Ah but I enjoyed my easy intros! I feel like I could handle an aggressive intro more easily than this 550g rat being scared of a baby a third his size! 

Tonight's bath play went a little better...a couple of squeaks but no fighting as such. I think the big boys even fell asleep on me at one point, which I would take as a good sign but when I left them all together in the cat carrier, they all fell asleep at opposite ends of it so it's not like they can't relax around one another - they just don't like to be near each other :/ 

I did try randomly grabbing everyone in a big squishy rat hug, but the big boys just squeaked and wriggled free. I'm hoping the continuous cage swaps that I'm doing every night will mean they all end up smelling the same anyway at some point and things will just fall into place


----------



## lalalauren (Jul 3, 2013)

Well, tonight my in tact boy, Lestrade, took a chunk out of both the babies during separate one on one intros. I don't understand how they're still so anxious of one another.

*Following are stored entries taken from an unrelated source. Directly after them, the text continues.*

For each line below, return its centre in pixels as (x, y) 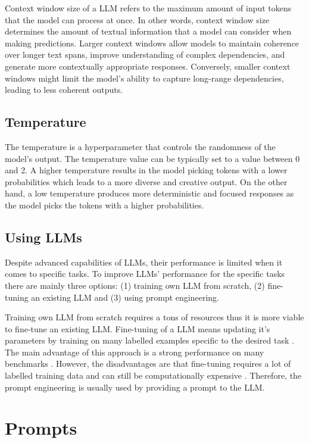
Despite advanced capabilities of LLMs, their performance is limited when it (144, 262)
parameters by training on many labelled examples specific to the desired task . (149, 340)
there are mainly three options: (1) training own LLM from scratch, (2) (135, 285)
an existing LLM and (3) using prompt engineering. (125, 297)
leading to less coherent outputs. (64, 90)
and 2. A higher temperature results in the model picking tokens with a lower (146, 170)
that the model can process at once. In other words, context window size (137, 19)
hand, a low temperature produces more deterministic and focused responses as (149, 193)
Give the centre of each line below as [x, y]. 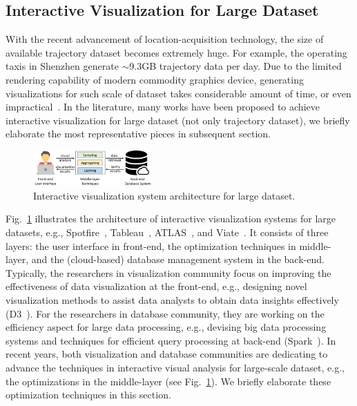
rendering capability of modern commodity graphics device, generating [155, 79]
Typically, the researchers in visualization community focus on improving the [168, 272]
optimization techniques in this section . [88, 395]
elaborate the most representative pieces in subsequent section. [138, 134]
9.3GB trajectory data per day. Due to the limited [235, 66]
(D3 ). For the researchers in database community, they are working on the [165, 313]
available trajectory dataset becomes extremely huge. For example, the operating [176, 52]
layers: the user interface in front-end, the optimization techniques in [151, 245]
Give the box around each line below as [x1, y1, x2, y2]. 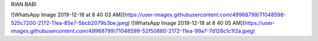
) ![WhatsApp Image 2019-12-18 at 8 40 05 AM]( [127, 19, 245, 26]
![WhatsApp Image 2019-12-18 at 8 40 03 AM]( [11, 12, 125, 18]
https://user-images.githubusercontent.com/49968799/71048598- [124, 12, 286, 18]
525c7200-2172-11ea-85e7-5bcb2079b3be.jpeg [11, 19, 128, 26]
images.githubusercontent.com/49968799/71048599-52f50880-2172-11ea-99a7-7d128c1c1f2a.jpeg [11, 28, 253, 35]
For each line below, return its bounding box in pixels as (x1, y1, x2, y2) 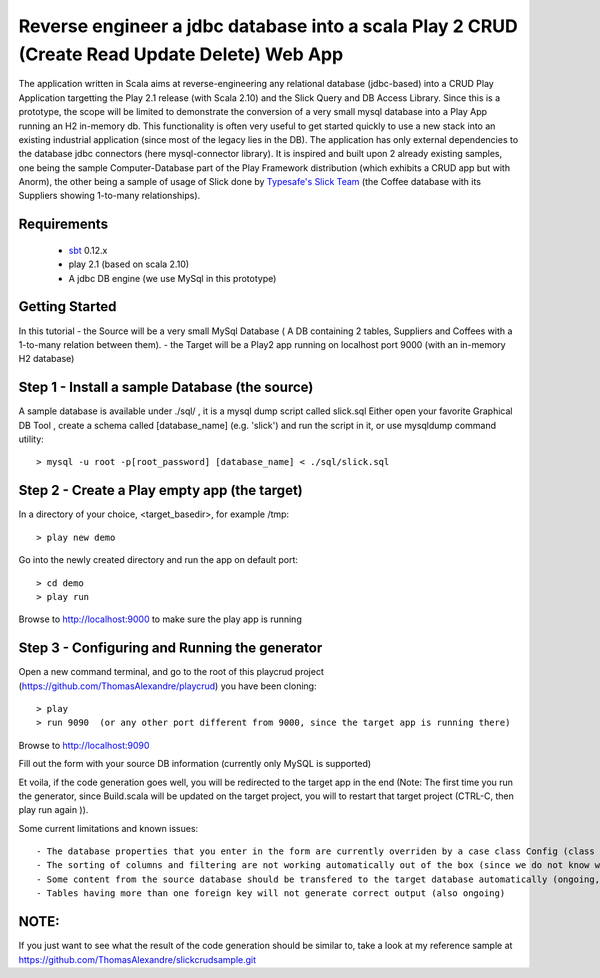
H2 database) (18, 353, 75, 365)
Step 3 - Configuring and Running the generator (18, 640, 323, 657)
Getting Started (18, 298, 117, 315)
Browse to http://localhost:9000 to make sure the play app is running (18, 613, 302, 625)
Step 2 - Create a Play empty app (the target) (18, 482, 304, 499)
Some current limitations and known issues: (18, 822, 199, 834)
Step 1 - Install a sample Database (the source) (18, 379, 314, 396)
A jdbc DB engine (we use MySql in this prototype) (68, 272, 277, 284)
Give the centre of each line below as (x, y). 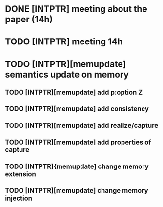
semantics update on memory (67, 74)
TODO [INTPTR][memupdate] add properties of (78, 142)
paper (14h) (29, 19)
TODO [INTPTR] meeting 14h (64, 42)
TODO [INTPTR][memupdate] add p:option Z (74, 92)
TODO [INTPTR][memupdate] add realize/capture (82, 125)
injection (19, 198)
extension (21, 174)
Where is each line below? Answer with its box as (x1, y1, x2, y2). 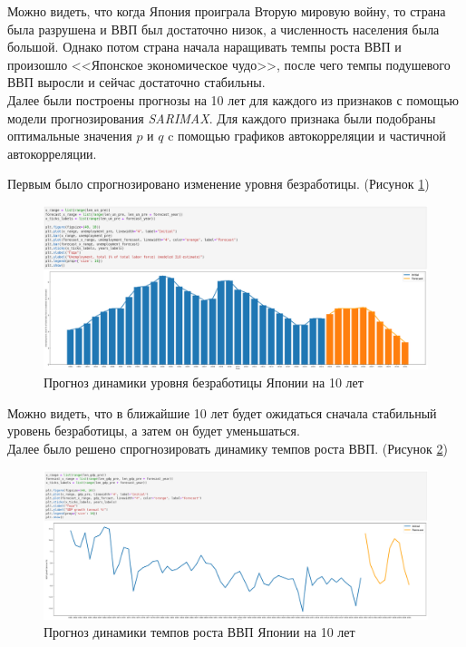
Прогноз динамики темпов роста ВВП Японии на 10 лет (44, 622, 355, 642)
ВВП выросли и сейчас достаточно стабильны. (7, 73, 266, 92)
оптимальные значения (7, 126, 132, 145)
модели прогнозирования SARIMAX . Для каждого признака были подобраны (7, 108, 436, 127)
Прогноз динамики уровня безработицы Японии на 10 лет (44, 373, 364, 392)
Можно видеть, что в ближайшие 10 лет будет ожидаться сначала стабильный (7, 403, 437, 422)
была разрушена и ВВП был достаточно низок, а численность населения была (7, 19, 440, 38)
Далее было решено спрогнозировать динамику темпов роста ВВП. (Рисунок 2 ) (7, 438, 449, 457)
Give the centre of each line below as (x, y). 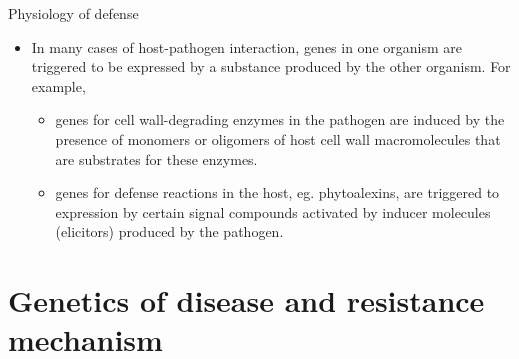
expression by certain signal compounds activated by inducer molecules (273, 211)
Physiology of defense (73, 13)
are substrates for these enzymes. (156, 158)
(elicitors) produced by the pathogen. (169, 231)
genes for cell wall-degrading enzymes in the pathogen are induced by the (280, 119)
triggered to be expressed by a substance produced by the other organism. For (271, 66)
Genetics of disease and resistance (246, 300)
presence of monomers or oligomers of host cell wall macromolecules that (278, 138)

They've lived next to each other for over a week now, they've been swapping cages every night for the last few nights, their scent SHOULD be familiar and non-threatening by now. 

The immediate plan is to let the babies recover for it, and then try one on one intros with my neutered boy to see if that's any different. If it is, I guess we neuter Lestrade. If it's no different, then I guess I've got two rat packs that just won't ever be friends


----------



## Rat Daddy (Sep 25, 2011)

Oddly, and this is just my personal experience... swapping cages and putting rats near each other usually drives my rats more insane... It's like they are being invaded by an enemy they can't defend themselves from. Familiarity breeds contempt. My best intros have always been pretty much cold intros... Meet your new friend, fight it out and it's over.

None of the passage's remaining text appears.